John Banks began working as a guard at Boggo Road in 1972. The prison closed in 1989, and most of Boggo Road’s buildings were demolished with the exception of division two. With the help of John Banks and two other former guards, the site became a museum in 1992. More than 20,000 visitors a year pass through the iron gates to see what prison life was like. Boggo Road’s most well-known inmate is also one of its most notorious. The local lore says this notorious criminal is still around—that he made a deal with the devil.

On September 22, 1913, Ernest Austin had the distinction of being the last prisoner hung in all of Queensland before capital punishment was abolished throughout Australia in 1922. Austin was sentenced to death for murdering an 11- year-old girl named Ivy Mitchell, who lived in the Samford section of northern Brisbane. Austin showed no remorse during his trial. When Austin got to the gallows, the official report said he announced his remorse and then was hung without incident. But there’s another version—one that may explain why Austin might still be hanging around.

The historical record actually tells a very different version of events. Far from being proud of his crime, Austin had tried to hang himself in the police watch-house, and had appeared resigned during his trial and imprisonment. His execution took place in front of several reporters and officials, and although there were some minor discrepancies in their reports on the event, they all told a very different story to the one above. His last words, no doubt under the influence of morphine, were reported in the Brisbane Courier as:

"I ask you all to forgive me. I ask the people of Samford to forgive me. I ask my mother to forgive me. May you all live long and die happy. God save the King! God save the King! God be with you all! Send a wire to my mother and tell her I died happy, won’t you. Yes tell her I died happy with no fear. Goodbye all! Goodbye all!"
(Brisbane Courier, 23 September 1913).

A similar account appeared in the Truth newspaper, this one reporting that “God save the King” were his actual last words. Did they lie? It could be claimed that this version of events was just part an official cover-up of the more-disturbing events on the gallows, as the authorities were trying to maintain public support for hanging and did not want the awful truth of what Austin had really said getting out.

However, the Courier and the Truth took opposing stands on capital punishment, so why write the same story? Surely it would have suited the anti-hanging propogandists at the Truth to print a story with Austin laughing at his executioners, showing the failure of the death sentence to impress any sense of repentance upon him. The angle they instead took was to to portray Austin as a 'feeble-minded degenerate', someone with a 'mental deficiency' who was raised in a home for neglected children and lived an institutionalised life that made a monster of him.

The headline proclaimed 'THE STATE SLAYS ITS OWN CREATION'. Blame for the crime was to be shared with the state, his Frankenstinian creators. In later years, Austin was to be re-created again, this time as a supernatural demon.

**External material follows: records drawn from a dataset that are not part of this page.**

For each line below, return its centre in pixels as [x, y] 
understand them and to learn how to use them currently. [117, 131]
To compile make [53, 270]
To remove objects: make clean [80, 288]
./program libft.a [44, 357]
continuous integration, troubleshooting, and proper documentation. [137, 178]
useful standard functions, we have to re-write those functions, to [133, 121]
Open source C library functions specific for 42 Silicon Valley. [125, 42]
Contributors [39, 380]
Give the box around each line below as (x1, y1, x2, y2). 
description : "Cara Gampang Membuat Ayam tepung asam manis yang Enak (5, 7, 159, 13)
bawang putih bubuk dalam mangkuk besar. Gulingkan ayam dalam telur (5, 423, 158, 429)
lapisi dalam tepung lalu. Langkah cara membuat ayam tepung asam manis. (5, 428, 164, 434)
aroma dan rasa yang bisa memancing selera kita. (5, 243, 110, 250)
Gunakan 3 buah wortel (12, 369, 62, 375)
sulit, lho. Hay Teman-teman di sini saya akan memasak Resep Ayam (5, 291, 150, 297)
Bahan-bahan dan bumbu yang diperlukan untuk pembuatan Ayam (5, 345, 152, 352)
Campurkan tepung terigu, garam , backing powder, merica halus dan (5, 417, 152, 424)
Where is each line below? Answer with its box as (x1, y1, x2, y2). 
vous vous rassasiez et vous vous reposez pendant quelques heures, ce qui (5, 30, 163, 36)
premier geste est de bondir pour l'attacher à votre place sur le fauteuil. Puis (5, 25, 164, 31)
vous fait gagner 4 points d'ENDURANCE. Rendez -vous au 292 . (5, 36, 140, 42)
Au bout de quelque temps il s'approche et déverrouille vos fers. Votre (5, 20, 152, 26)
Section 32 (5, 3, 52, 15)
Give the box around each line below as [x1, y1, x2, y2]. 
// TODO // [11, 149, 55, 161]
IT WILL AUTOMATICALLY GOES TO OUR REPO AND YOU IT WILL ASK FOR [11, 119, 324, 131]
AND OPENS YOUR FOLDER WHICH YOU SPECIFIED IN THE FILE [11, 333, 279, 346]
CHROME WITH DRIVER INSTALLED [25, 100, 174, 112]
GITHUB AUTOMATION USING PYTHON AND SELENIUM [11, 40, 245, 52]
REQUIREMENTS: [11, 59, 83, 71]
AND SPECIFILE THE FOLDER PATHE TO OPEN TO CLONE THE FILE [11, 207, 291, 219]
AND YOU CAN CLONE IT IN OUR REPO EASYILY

It is interesting that Austin is now said to haunt No.2 Division. Like all the other prisoners executed at Boggo Road, Austin was actually hanged in the original No.1 Division, which was demolished to make way for a newer No.1 Division in the early 1970s. The newer No.1 Division prison was demolished in the 1990s.

Jack Sim, local Brisbane historian, has been running Brisbane Ghost Tours since 1998. “The papers at the time reported he [Austin] was sorry for what he did,” Sim said. “But old-timers here reckon he laughed and said: ‘She loved it’—referring to his victim—‘she enjoyed it’—referring to the terrible act he perpetrated upon her—and ‘I would do it again if I could.’ “As the executioner released the trapdoors beneath his feet, the murderer began to laugh, all the way to the very end of the 13-foot rope. Even then he tried to force out one last little chuckle from between his lips. It was said that the laughter was often heard in the early mornings in the cellblocks.”

According to Sim, some of the locals believed part of Austin’s agreement with the devil was to gather more souls. This could be part of the reason for many Austin sightings around the prison. Sim said, “Ernest Austin was reported to torment the prisoners and guards for years after his death. The prison has what I would define as a haunted atmosphere. It definitely still has a feeling of human occupation, even though it’s been unused as a prison since 1992.”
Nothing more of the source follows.